§ Dataset items:
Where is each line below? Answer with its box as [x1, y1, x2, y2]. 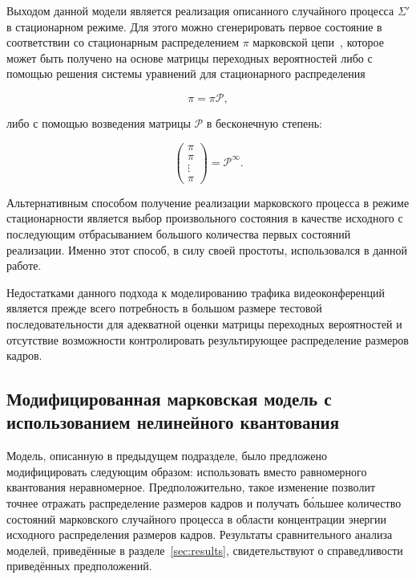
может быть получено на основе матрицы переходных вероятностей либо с [6, 49, 373, 66]
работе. [6, 257, 42, 274]
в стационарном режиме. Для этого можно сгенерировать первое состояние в [6, 18, 382, 35]
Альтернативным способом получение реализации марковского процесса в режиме [6, 194, 410, 210]
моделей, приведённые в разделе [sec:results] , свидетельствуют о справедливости [6, 541, 403, 558]
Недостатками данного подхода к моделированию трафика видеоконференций [6, 283, 386, 300]
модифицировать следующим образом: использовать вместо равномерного [6, 463, 367, 479]
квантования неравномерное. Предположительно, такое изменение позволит [6, 479, 376, 495]
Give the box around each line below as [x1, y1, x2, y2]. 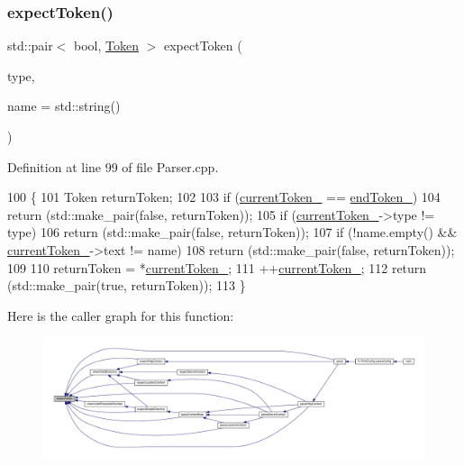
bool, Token [74, 36, 139, 55]
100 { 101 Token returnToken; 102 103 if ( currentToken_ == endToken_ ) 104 [7, 187, 441, 206]
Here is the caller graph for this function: [7, 306, 234, 324]
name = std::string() [7, 96, 121, 115]
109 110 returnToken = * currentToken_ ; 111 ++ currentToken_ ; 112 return [7, 258, 427, 277]
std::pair [7, 36, 53, 55]
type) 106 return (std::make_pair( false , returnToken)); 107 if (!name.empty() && [7, 223, 458, 242]
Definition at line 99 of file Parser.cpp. [7, 157, 219, 176]
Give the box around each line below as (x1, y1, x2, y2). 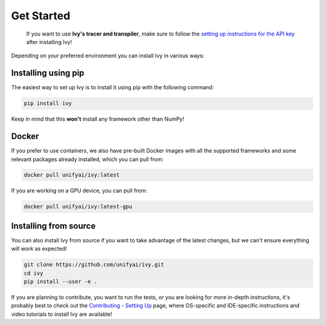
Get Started (11, 9, 71, 22)
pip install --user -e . (24, 278, 98, 285)
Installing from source (11, 221, 96, 231)
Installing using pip (11, 68, 85, 78)
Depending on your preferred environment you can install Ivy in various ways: (11, 52, 205, 60)
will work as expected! (11, 245, 67, 253)
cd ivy (24, 270, 43, 277)
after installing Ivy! (26, 38, 72, 45)
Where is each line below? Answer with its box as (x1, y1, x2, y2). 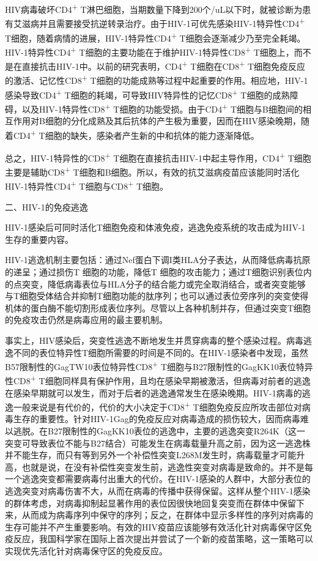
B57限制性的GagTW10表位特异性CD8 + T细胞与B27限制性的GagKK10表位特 (5, 359, 305, 373)
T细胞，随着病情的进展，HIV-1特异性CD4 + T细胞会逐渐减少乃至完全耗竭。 (5, 29, 306, 44)
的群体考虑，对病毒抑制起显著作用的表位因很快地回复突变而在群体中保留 (5, 496, 296, 509)
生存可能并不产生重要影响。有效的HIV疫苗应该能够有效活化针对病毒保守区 (5, 520, 304, 533)
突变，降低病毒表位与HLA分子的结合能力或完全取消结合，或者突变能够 (21, 277, 306, 290)
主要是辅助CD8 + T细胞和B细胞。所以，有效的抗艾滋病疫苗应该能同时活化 (5, 164, 300, 178)
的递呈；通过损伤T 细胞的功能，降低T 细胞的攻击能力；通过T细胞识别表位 (5, 265, 303, 278)
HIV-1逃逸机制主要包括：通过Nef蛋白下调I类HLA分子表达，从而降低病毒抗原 (5, 253, 311, 266)
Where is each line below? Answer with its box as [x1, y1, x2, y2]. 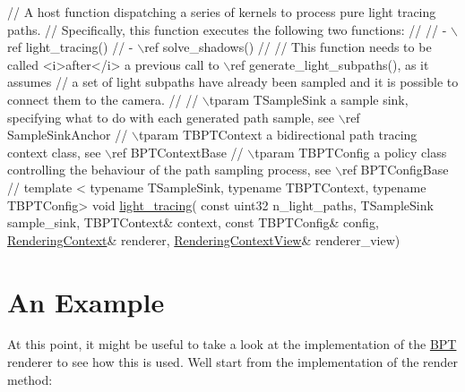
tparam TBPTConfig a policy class [254, 142, 447, 161]
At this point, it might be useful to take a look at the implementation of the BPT [7, 335, 457, 354]
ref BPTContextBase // [112, 142, 244, 161]
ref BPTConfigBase [341, 160, 449, 179]
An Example [7, 283, 165, 320]
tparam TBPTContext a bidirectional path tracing [138, 125, 418, 144]
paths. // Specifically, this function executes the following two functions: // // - [7, 20, 447, 38]
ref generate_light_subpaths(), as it [230, 55, 429, 73]
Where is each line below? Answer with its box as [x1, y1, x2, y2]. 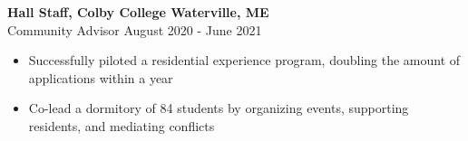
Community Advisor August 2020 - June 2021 [7, 20, 262, 39]
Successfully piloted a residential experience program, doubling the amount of [28, 51, 461, 70]
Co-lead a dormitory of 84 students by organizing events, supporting [28, 99, 409, 117]
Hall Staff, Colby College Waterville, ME [7, 3, 269, 21]
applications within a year [28, 68, 173, 87]
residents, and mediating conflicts [28, 116, 215, 135]
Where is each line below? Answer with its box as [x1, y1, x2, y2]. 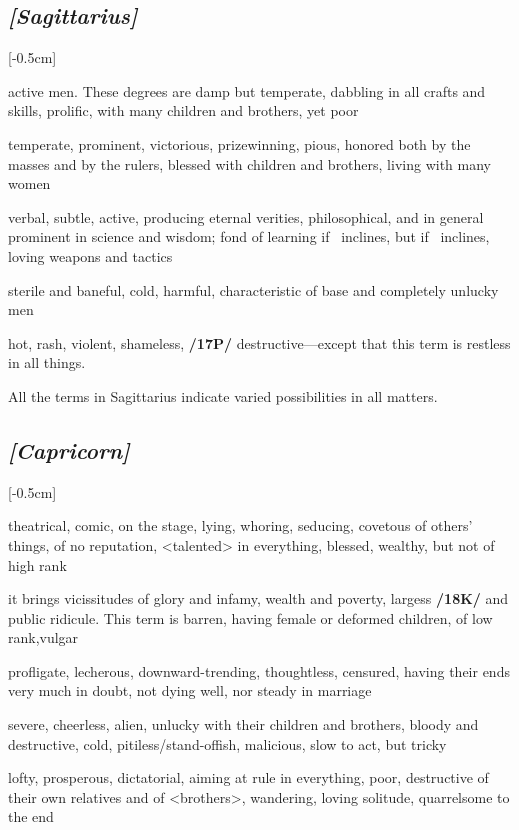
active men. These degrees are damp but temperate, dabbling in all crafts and [8, 80, 486, 101]
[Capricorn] [8, 434, 130, 465]
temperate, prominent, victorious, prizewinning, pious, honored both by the [8, 133, 471, 154]
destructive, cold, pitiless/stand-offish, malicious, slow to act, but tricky [8, 733, 447, 754]
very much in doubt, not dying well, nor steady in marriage [8, 680, 372, 701]
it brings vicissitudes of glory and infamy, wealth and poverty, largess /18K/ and [8, 588, 509, 609]
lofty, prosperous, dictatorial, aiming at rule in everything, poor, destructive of [8, 767, 489, 788]
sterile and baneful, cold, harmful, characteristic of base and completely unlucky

§ Work required: When copying from the data above, print only the lines from the line containing "cd ivy (24, 270, 43, 277)" to the line containing "applications within a year [28, 68, 173, 87]", exactly, and leave the pictures out.

§ Exercise solution:
cd ivy (24, 270, 43, 277)
after installing Ivy! (26, 38, 72, 45)
Where is each line below? Answer with its box as (x1, y1, x2, y2). 
B57限制性的GagTW10表位特异性CD8 + T细胞与B27限制性的GagKK10表位特 (5, 359, 305, 373)
T细胞，随着病情的进展，HIV-1特异性CD4 + T细胞会逐渐减少乃至完全耗竭。 (5, 29, 306, 44)
的群体考虑，对病毒抑制起显著作用的表位因很快地回复突变而在群体中保留 (5, 496, 296, 509)
生存可能并不产生重要影响。有效的HIV疫苗应该能够有效活化针对病毒保守区 (5, 520, 304, 533)
突变，降低病毒表位与HLA分子的结合能力或完全取消结合，或者突变能够 (21, 277, 306, 290)
主要是辅助CD8 + T细胞和B细胞。所以，有效的抗艾滋病疫苗应该能同时活化 (5, 164, 300, 178)
的递呈；通过损伤T 细胞的功能，降低T 细胞的攻击能力；通过T细胞识别表位 (5, 265, 303, 278)
HIV-1逃逸机制主要包括：通过Nef蛋白下调I类HLA分子表达，从而降低病毒抗原 (5, 253, 311, 266)
Where is each line below? Answer with its box as [x1, y1, x2, y2]. 
tparam TBPTConfig a policy class [254, 142, 447, 161]
At this point, it might be useful to take a look at the implementation of the BPT [7, 335, 457, 354]
ref BPTContextBase // [112, 142, 244, 161]
ref BPTConfigBase [341, 160, 449, 179]
An Example [7, 283, 165, 320]
tparam TBPTContext a bidirectional path tracing [138, 125, 418, 144]
paths. // Specifically, this function executes the following two functions: // // - [7, 20, 447, 38]
ref generate_light_subpaths(), as it [230, 55, 429, 73]
Where is each line below? Answer with its box as [x1, y1, x2, y2]. 
Community Advisor August 2020 - June 2021 [7, 20, 262, 39]
Successfully piloted a residential experience program, doubling the amount of [28, 51, 461, 70]
Co-lead a dormitory of 84 students by organizing events, supporting [28, 99, 409, 117]
Hall Staff, Colby College Waterville, ME [7, 3, 269, 21]
applications within a year [28, 68, 173, 87]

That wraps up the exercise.